## EXERCISE INSTRUCTIONS
Make an exact transcript of the lines in the data below, starting with the one containing "# NOTE: Bazel" and going on through the one containing "var config string [24, 59]", with both included and the pictures left out.
Segment Start: MATERIAL TO PROCESS
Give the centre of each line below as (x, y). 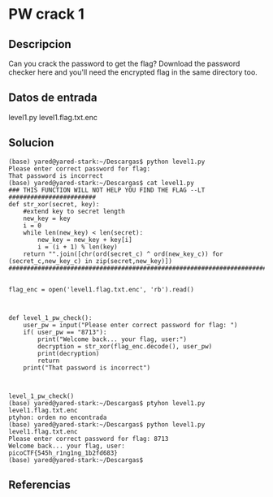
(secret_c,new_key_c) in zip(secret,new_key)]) (91, 261)
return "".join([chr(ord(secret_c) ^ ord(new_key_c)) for (123, 254)
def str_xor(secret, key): (54, 204)
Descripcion (40, 44)
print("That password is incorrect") (87, 367)
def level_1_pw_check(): (50, 318)
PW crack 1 (46, 14)
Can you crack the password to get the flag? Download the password (124, 63)
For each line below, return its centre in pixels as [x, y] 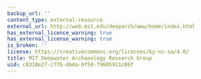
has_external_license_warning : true [60, 39]
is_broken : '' [28, 45]
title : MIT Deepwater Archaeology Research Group [80, 58]
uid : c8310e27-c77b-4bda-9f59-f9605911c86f [71, 65]
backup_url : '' [29, 13]
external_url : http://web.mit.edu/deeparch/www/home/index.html [101, 26]
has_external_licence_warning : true [60, 33]
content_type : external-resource [55, 20]
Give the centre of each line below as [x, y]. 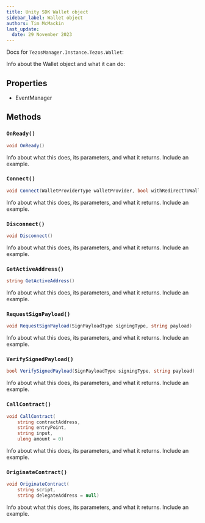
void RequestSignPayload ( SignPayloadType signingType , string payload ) [99, 326]
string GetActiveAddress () [41, 281]
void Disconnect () [30, 236]
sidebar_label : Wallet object [45, 18]
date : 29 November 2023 [42, 35]
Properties [27, 83]
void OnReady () [26, 145]
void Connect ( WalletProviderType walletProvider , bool [77, 191]
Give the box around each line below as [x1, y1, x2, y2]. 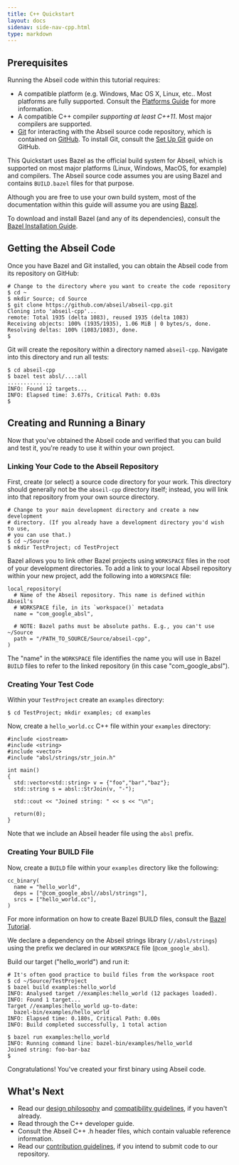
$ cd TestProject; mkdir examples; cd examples [7, 709, 152, 717]
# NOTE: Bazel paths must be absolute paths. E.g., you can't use [14, 622, 215, 630]
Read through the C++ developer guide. [17, 1119, 135, 1128]
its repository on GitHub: [7, 269, 80, 277]
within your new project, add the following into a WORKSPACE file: [7, 571, 191, 580]
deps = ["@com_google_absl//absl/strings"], [14, 889, 148, 897]
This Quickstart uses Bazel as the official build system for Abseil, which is [7, 156, 223, 165]
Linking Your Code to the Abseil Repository [7, 461, 159, 471]
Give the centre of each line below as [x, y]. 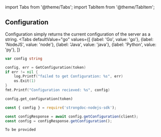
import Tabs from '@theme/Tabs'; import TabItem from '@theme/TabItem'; [80, 7]
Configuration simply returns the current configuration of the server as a [78, 34]
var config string [24, 59]
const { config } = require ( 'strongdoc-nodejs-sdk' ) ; [61, 108]
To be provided [20, 130]
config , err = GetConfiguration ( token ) [46, 67]
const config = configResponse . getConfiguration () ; [59, 121]
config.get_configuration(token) [39, 99]
Segment End: MATERIAL TO PROCESS
## WRITTEN ANSWER
# NOTE: Bazel paths must be absolute paths. E.g., you can't use [14, 622, 215, 630]
Read through the C++ developer guide. [17, 1119, 135, 1128]
its repository on GitHub: [7, 269, 80, 277]
within your new project, add the following into a WORKSPACE file: [7, 571, 191, 580]
deps = ["@com_google_absl//absl/strings"], [14, 889, 148, 897]
This Quickstart uses Bazel as the official build system for Abseil, which is [7, 156, 223, 165]
Linking Your Code to the Abseil Repository [7, 461, 159, 471]
Give the centre of each line below as [x, y]. 
import Tabs from '@theme/Tabs'; import TabItem from '@theme/TabItem'; [80, 7]
Configuration simply returns the current configuration of the server as a [78, 34]
var config string [24, 59]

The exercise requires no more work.